Zehn Jahre lang diente „Troll“ als Familienschiff, dann begann sein Eigner mit der Restaurierung

In den folgenden zehn Jahren erobert „Troll“ die Herzen der Lehmanns und wird zum Familienmitglied. Das Schiff ist am Wochenende und in den Ferien ihr Zuhause und bringt sie vom Heimathafen Maasholm aus in die Gewässer Dänemarks und an die Küsten Westschwedens.

Glückliche Familienzeit auf der “Troll”

„Es war eine glückliche Zeit“, sagt Dirk Lehmann mit einem Lächeln im Gesicht. Nachdem er „Troll“ unter Maschine aus dem Hafen und durch das enge Fahrwasser an Arnis vorbei manövriert hat, hat der rüstige 70-Jährige an der archaischen Mastfallwinsch die 50 Quadratmeter Tuch des Großsegels und anschließend das 25-Quadratmeter-Vorsegel gesetzt. Große Segelflächen, die es ebenso zu bedienen gilt wie die Backstagen, als es nun auf die Kreuz geht.

„Die Motivation war für mich die Entspannung“, sagt Lehmann, der damals geschäftlich viel auf Reisen ist. Das Wochenende aber gehörte der Familie, und die fuhr mit ihm zum Boot. „Ich habe es immer versucht, so einzurichten, dass wir Freitagabend an Bord sind.“ Sein größtes Glück ist, dass seine Frau und die drei Töchter sich dort genauso wohlfühlen wie er. „Es gab für uns nur das Schiff“, sagt Lehmann und meint damit den Verzicht auf Landurlaube.

Für „Troll“ sind diese Jahre eine Zeit der Entbehrungen. „Das Schiff war kein Schmuckstück“, sagt Dirk Lehmann rückblickend und berichtet von Sommern mit viel Wasser in der Bilge und Wintern im Freilager, als die Farbe am Pinsel fror und der Schneeregen sich in das Antifouling mischte.
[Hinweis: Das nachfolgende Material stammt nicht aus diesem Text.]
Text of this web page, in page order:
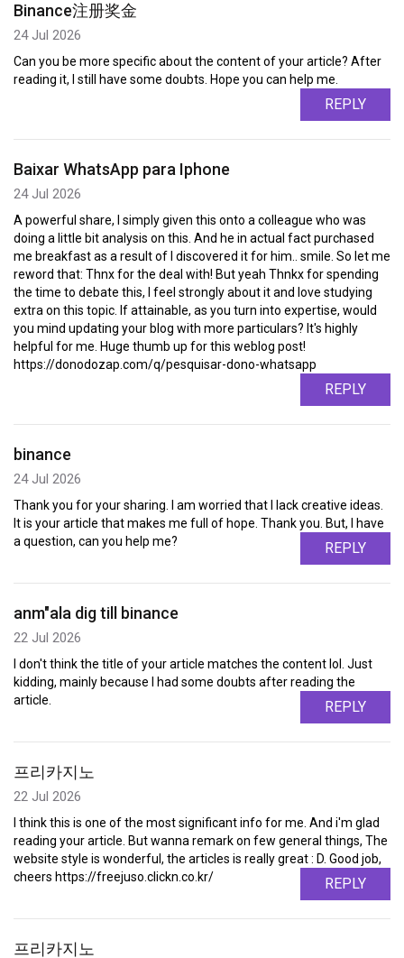
Binance注册奖金
24 Jul 2026
Can you be more specific about the content of your article? After
reading it, I still have some doubts. Hope you can help me.
REPLY
Baixar WhatsApp para Iphone
24 Jul 2026
A powerful share, I simply given this onto a colleague who was
doing a little bit analysis on this. And he in actual fact purchased
me breakfast as a result of I discovered it for him.. smile. So let me
reword that: Thnx for the deal with! But yeah Thnkx for spending
the time to debate this, I feel strongly about it and love studying
extra on this topic. If attainable, as you turn into expertise, would
you mind updating your blog with more particulars? It's highly
helpful for me. Huge thumb up for this weblog post!
https://donodozap.com/q/pesquisar-dono-whatsapp
REPLY
binance
24 Jul 2026
Thank you for your sharing. I am worried that I lack creative ideas.
It is your article that makes me full of hope. Thank you. But, I have
a question, can you help me?
REPLY
anm"ala dig till binance
22 Jul 2026
I don't think the title of your article matches the content lol. Just
kidding, mainly because I had some doubts after reading the
article.
REPLY
프리카지노
22 Jul 2026
I think this is one of the most significant info for me. And i'm glad
reading your article. But wanna remark on few general things, The
website style is wonderful, the articles is really great : D. Good job,
cheers https://freejuso.clickn.co.kr/
REPLY
프리카지노
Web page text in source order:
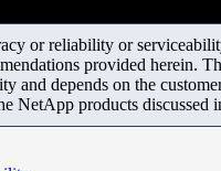
or reliability or
provided
and depends on the
NetApp products discussed
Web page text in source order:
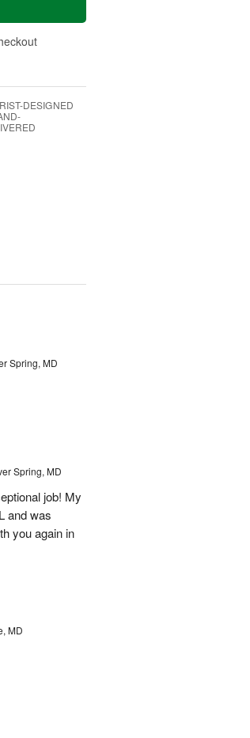
DESIGNED
Spring, MD
Spring, MD
job! My
and was
you again in
MD
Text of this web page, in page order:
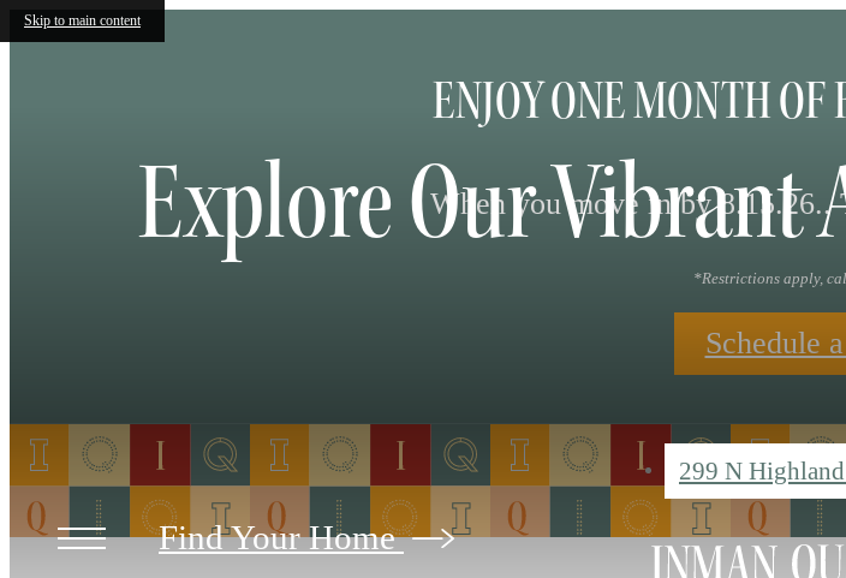
Skip to main content
ENJOY ONE MONTH
When you move in by 8.15.26..
*Restrictions apply,
Schedule
299 N
Find Your Home
Explore Our
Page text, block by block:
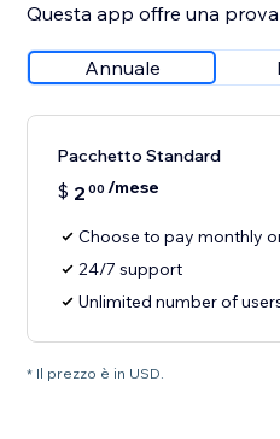
Questa app offre una
Annuale
Pacchetto Standard
$ 2 00 /mese
Choose to pay monthly
24/7 support
Unlimited number of
* Il prezzo è in USD.
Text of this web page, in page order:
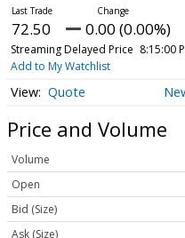
72.50 0.00 (0.00%)
Streaming Delayed Price 8:15:00
Add to My Watchlist
Quote
Price and Volume
Volume
Open
Bid (Size)
Ask (Size)
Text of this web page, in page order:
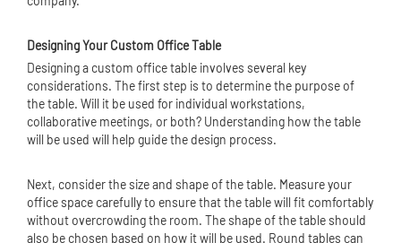
Designing Your Custom Office Table
Designing a custom office table involves several key
considerations. The first step is to determine the purpose of
the table. Will it be used for individual workstations,
collaborative meetings, or both? Understanding how the table
will be used will help guide the design process.
Next, consider the size and shape of the table. Measure your
office space carefully to ensure that the table will fit comfortably
without overcrowding the room. The shape of the table should
also be chosen based on how it will be used. Round tables can
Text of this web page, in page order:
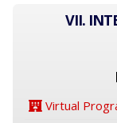
VII.
Virtual
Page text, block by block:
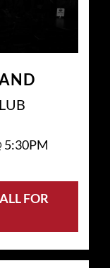
5:30PM
FOR
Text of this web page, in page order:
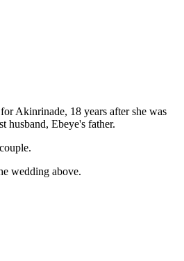
Akinrinade, 18 years after she was
husband, Ebeye's father.
wedding above.
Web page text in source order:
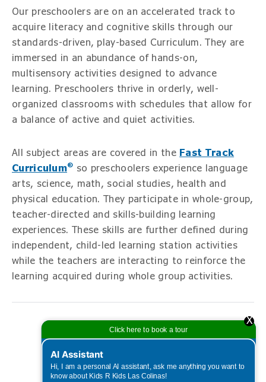
Our preschoolers are on an accelerated track to
acquire literacy and cognitive skills through our
standards-driven, play-based Curriculum. They are
immersed in an abundance of hands-on,
multisensory activities designed to advance
learning. Preschoolers thrive in orderly, well-
organized classrooms with schedules that allow for
a balance of active and quiet activities.
All subject areas are covered in the Fast Track
Curriculum®
so preschoolers experience language
arts, science, math, social studies, health and
physical education. They participate in whole-group,
teacher-directed and skills-building learning
experiences. These skills are further defined during
independent, child-led learning station activities
while the teachers are interacting to reinforce the
learning acquired during whole group activities.
X
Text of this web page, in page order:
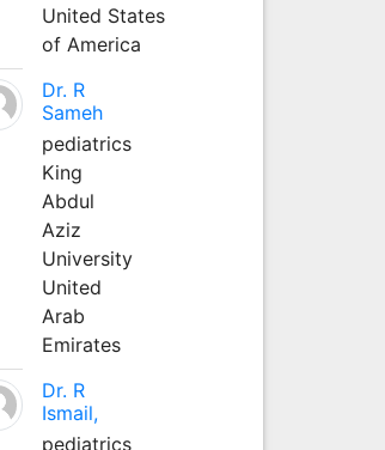
United States
of America
Dr. R
Sameh
pediatrics
King
Abdul
Aziz
University
United
Arab
Emirates
Dr. R
Ismail,
pediatrics

Irgendwann wird dem Eigner damals klar, es muss etwas passieren, wenn das Schiff das Familienmitglied bleiben soll, als das es treu und brav Jahr für Jahr die ihm abverlangte Pflicht erfüllt.

Eine Restaurierung der “Troll” wurde höchste Zeit

Die Lösung findet sich eher zufällig. Auf einer Sommerreise liegen die Lehmanns mit „Troll“ in Grenå. Am nächsten Morgen soll früh ausgelaufen werden, der Wind ist günstig für Westschweden. Die drei Mädchen stehen zähneputzend an Deck, als sich zwei Holzmasten dem Hafen nähern und die penibel gepflegte Spreizgaffelketsch „Stella“ einläuft, die sie heranwinken und längsseits nehmen.

Der Eigner ist begeistert von „Troll“ und seiner Besatzung. Im Gespräch erfährt er von den Sorgen um den Erhalt und vermittelt den Kontakt zu Stephan Ernst-Schneider und Niels Engel, die in Grödersby Hallenplätze für traditionell gebaute Yachten vermieten und die Eigner mit Rat und Tat bei Pflege und Restaurierungsarbeiten unterstützen.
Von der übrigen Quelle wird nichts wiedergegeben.